Live album by Santana
- Released: May 1974 (Japan) Nov. 1975 (Europe) June 1991 (U.S.)
- Recorded: July 3 and 4, 1973
- Venues: Osaka Kōsei Nenkin Kaikan, Osaka, Japan
- Genres: Latin rock; jazz fusion; funk rock; rhythm and blues;
- Length: 121:08 (original LP) 118:51 (1991 2CD reissue) 156:18 (2017 3CD reissue)
- Label: CBS/Sony
- Producers: Carlos Santana; Richard Kermode; Michael Shrieve; Doug Rauch; Tom Coster; Armando Peraza; José Areas;

Santana chronology
| Welcome (1973) | Lotus (1974) | Greatest Hits (1974) |

= Lotus (Santana album) =

 (ロータスの伝説, Lotus) is a 1974 live album by the Latin rock band Santana, recorded at the Osaka Kōsei Nenkin Kaikan, Osaka, Japan in July 1973, during their Caravanserai Tour. The Welcome album recording sessions were completed shortly before this concert, and that album was later released in November 1973. Lotus was originally released as a triple vinyl LP in Japan only. This version of the album was later released internationally.

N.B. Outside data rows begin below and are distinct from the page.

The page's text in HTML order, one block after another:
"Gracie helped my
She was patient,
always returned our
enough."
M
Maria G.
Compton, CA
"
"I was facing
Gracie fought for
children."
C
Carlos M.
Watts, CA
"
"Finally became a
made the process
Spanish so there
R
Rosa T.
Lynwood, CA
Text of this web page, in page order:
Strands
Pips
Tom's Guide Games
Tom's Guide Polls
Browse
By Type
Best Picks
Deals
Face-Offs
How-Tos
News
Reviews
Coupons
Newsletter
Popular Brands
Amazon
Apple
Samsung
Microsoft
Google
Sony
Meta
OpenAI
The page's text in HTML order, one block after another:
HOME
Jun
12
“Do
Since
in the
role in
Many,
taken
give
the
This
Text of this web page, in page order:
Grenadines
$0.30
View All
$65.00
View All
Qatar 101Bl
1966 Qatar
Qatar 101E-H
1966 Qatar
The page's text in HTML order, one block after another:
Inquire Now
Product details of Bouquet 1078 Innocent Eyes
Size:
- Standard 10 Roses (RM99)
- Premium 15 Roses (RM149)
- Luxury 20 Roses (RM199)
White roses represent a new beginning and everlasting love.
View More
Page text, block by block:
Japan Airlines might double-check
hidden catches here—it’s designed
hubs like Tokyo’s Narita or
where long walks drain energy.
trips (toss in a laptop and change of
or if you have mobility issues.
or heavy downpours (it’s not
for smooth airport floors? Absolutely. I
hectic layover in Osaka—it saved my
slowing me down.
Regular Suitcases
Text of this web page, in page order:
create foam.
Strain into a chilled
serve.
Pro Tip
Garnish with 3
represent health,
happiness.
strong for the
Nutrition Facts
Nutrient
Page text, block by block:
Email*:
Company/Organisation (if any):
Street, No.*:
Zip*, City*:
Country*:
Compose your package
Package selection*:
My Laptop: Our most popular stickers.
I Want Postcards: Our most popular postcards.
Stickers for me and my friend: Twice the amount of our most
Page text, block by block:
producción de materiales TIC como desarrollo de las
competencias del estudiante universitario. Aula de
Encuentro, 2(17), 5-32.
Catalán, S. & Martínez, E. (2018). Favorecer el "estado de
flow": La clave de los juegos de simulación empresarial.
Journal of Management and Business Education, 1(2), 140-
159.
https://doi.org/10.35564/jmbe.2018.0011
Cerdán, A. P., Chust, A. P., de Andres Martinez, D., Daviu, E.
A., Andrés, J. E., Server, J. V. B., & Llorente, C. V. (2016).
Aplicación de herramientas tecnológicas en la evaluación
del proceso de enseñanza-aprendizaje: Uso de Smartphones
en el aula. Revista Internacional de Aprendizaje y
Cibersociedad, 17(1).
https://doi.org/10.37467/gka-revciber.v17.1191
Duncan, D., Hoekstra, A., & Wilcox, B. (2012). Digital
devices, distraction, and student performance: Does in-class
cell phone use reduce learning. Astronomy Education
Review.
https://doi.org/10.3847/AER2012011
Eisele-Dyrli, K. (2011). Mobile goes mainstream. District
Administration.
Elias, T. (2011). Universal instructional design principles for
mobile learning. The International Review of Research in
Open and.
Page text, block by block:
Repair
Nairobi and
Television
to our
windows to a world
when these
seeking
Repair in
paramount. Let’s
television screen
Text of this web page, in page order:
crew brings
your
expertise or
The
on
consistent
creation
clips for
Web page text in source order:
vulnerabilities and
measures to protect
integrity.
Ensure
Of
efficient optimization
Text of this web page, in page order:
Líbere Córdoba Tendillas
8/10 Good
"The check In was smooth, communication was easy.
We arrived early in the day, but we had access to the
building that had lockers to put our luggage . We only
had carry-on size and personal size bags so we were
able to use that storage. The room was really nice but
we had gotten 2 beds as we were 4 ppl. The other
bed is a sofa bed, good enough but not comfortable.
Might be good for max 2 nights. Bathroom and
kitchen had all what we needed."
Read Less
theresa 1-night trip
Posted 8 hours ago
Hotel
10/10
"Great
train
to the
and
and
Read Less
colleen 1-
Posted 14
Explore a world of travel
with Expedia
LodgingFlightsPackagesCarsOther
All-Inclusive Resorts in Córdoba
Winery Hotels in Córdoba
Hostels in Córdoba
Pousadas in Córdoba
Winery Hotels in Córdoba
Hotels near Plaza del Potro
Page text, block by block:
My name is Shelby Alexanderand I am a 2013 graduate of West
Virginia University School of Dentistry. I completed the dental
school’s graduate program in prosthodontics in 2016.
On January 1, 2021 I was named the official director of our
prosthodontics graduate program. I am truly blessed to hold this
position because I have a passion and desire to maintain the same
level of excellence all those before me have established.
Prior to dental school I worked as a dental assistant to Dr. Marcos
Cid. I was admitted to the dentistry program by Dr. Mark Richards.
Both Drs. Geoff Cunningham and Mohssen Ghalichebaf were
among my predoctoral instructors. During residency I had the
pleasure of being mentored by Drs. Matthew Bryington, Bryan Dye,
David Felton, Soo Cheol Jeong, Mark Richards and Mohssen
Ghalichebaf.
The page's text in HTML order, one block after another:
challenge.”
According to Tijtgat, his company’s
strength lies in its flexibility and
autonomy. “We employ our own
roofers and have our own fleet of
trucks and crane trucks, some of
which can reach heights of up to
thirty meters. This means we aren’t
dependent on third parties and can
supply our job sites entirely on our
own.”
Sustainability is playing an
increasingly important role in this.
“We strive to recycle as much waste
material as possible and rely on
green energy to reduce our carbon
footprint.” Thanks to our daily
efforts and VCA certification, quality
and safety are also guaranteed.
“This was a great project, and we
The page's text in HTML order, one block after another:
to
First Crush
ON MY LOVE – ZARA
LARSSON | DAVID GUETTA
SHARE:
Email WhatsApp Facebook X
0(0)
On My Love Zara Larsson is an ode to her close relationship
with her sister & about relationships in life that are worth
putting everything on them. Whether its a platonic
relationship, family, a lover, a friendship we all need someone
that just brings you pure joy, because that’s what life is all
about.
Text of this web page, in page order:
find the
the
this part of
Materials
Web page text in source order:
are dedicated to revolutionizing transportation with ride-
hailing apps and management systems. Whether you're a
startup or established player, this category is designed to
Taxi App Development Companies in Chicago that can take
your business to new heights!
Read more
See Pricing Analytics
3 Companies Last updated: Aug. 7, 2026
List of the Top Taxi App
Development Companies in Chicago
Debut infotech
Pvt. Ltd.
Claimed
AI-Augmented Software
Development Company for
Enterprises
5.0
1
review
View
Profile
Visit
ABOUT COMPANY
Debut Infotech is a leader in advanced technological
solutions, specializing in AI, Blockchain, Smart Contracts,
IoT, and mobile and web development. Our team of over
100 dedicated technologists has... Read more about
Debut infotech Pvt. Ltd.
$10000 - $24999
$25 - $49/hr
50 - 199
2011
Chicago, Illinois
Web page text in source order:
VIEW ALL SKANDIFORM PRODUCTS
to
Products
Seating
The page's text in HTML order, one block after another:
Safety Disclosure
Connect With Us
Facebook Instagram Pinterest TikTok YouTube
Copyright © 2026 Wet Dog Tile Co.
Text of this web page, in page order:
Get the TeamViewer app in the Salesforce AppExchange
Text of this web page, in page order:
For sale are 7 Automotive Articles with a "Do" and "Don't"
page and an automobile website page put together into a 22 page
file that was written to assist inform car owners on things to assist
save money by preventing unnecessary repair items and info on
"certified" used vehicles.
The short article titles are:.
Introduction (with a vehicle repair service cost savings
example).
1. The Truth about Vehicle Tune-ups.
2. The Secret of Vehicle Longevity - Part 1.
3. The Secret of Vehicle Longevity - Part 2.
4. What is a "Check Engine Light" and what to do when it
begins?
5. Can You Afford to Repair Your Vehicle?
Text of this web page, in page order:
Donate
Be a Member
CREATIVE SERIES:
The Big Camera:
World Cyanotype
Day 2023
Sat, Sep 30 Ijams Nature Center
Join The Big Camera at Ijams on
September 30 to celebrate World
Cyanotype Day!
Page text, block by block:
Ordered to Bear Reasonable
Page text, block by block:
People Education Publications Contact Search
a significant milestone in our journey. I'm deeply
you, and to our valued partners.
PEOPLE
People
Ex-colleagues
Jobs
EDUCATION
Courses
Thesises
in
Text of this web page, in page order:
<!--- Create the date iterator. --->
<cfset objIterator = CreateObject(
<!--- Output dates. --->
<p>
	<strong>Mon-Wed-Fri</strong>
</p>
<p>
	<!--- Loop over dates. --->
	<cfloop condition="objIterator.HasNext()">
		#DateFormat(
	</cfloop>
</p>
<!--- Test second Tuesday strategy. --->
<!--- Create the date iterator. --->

In 2017 a limited-edition version was released as Lotus: Complete Edition. This release is a 3 disc set hybrid Super Audio CD with seven previously unreleased bonus tracks. This was also a Japan only release.

Professional ratings
Review scores
| Source | Rating |
| Allmusic | Star Half star |

== Recording and mixing ==
The 1973 live recordings were mixed in 4-channel quadraphonic sound and released in the CBS Stereo Quadraphonic (SQ) matrix system. The SQ encoding makes it possible to format all 4 channels into a 2 channel stereo version, which is compatible with conventional stereo playback equipment. Some releases of this mix have been marked as "Quadraphonic" or "SQ" and some are not. However, all known releases of Lotus prior to 2017 use the same SQ encoded 2 channel recordings. The 4 channels can still be heard on modern equipment provided that the listener has a proper SQ decoder and 4 channel playback system.

== Release history ==
The complete 3-LP set was not released in Europe until November 1975. The first U.S. release was in June 1991 as a 2-CD set and 2 cassette tape set. It was re-issued again in 2006 on vinyl in the Netherlands and on CD in Japan as a 3-CD set. It was also re-issued in the US in 2013 as a 3-LP set. This version was also released in 2016 in the United States by Audio Fidelity as a 2-Super Audio CD set.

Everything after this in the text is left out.